Background: Chemotherapeutic anticancer properties are thought to derive from apoptosis pathway activation and/or cell division arrest, but animal models have also evidenced anti-angiogenic activity in some agents.
Patients and methods: The impact of gemcitabine, irinotecan and oxaliplatin + 5-FU upon the serum markers vascular endothelial growth factor (VEGF) (pro-angiogenic) and IFN-gamma-inducible protein (IP)-10 (anti-angiogenic) was evaluated by ELISA in locally advanced and/or metastatic cancer versus clinical efficacy and survival.
Results: Patients had higher serum levels of both markers versus controls. No objective response to therapy was observed and no significant difference in either marker occurred during the first month of chemotherapy; analysis by survival showed slight transient VEGF decrease in longer survivors on day 14 and slight increase on day 28 in shorter survivors, who had baseline median IP-10 levels above longer survivors, diverging on day 14 (decrease and increase, respectively). Both groups were below baseline at day 28. Changes in IP-10 were not significant.

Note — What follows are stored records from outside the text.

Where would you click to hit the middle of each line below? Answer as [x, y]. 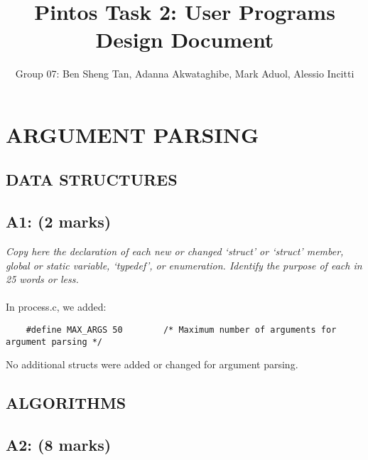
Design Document [185, 39]
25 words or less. [42, 279]
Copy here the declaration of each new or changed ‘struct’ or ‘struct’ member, [175, 251]
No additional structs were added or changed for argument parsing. [152, 364]
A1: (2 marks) [59, 221]
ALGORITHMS [66, 403]
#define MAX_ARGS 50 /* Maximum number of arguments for [181, 330]
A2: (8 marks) [59, 445]
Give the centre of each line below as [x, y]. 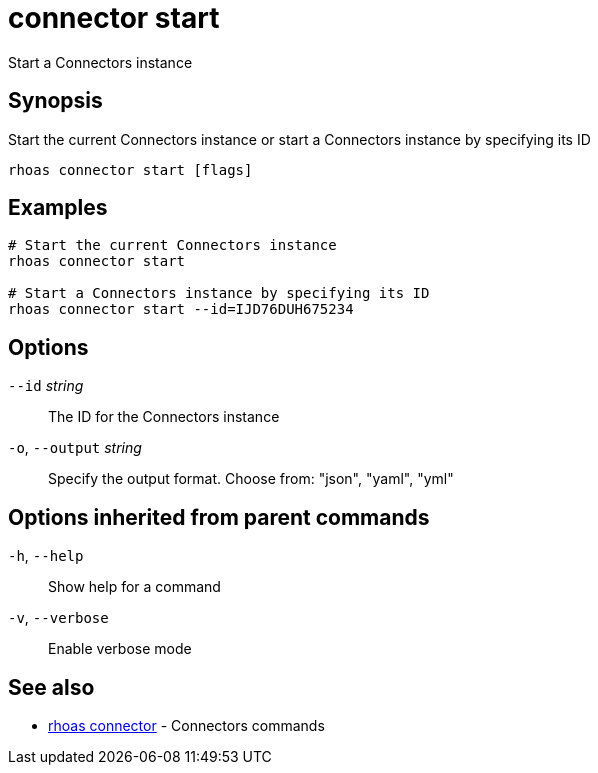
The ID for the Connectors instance [164, 417]
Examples [58, 208]
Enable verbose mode [120, 649]
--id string [46, 386]
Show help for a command [134, 587]
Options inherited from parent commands [219, 517]
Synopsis [55, 101]
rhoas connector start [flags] [130, 169]
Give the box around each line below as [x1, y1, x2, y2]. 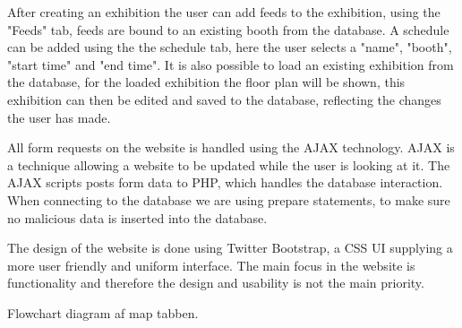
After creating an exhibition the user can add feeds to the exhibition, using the [7, 3, 441, 21]
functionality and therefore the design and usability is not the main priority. [7, 273, 424, 292]
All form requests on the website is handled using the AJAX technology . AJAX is [7, 138, 455, 157]
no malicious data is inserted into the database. [7, 208, 268, 227]
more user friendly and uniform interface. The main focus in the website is [7, 255, 415, 274]
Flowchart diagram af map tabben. [7, 303, 199, 322]
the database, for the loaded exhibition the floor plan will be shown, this [7, 73, 406, 91]
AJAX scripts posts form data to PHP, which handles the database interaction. [7, 173, 443, 192]
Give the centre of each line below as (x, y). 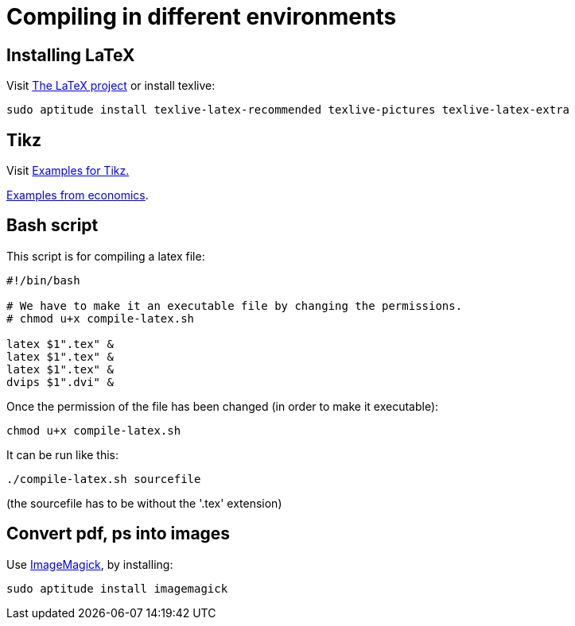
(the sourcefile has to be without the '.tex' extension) (144, 503)
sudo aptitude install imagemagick (117, 588)
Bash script (52, 226)
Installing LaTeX (71, 55)
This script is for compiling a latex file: (106, 256)
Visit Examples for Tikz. (68, 171)
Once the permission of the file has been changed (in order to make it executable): (223, 406)
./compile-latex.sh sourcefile (104, 479)
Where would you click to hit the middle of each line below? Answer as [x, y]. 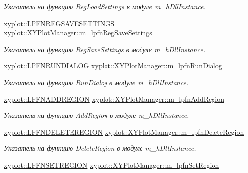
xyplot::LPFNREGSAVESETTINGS [59, 23]
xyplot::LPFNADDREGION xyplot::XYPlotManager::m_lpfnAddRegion [114, 99]
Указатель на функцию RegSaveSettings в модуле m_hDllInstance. [105, 49]
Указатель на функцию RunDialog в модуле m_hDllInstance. [96, 82]
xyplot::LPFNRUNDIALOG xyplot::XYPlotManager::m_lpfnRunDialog [113, 66]
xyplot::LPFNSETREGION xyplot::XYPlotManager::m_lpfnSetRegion [112, 164]
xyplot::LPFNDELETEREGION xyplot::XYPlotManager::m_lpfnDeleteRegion [124, 131]
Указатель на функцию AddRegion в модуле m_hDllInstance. [97, 115]

Conclusion: These preliminary results provide a rationale for exploring whether continuous or frequent administration of some anti-neoplastic agents may elicit a global anti-angiogenic activity, and whether different administration schedules of the same drug could have a synergistic or an antagonistic effect, which obviously would need to be taken into account in determining combinations with new agents targeting angiogenesis.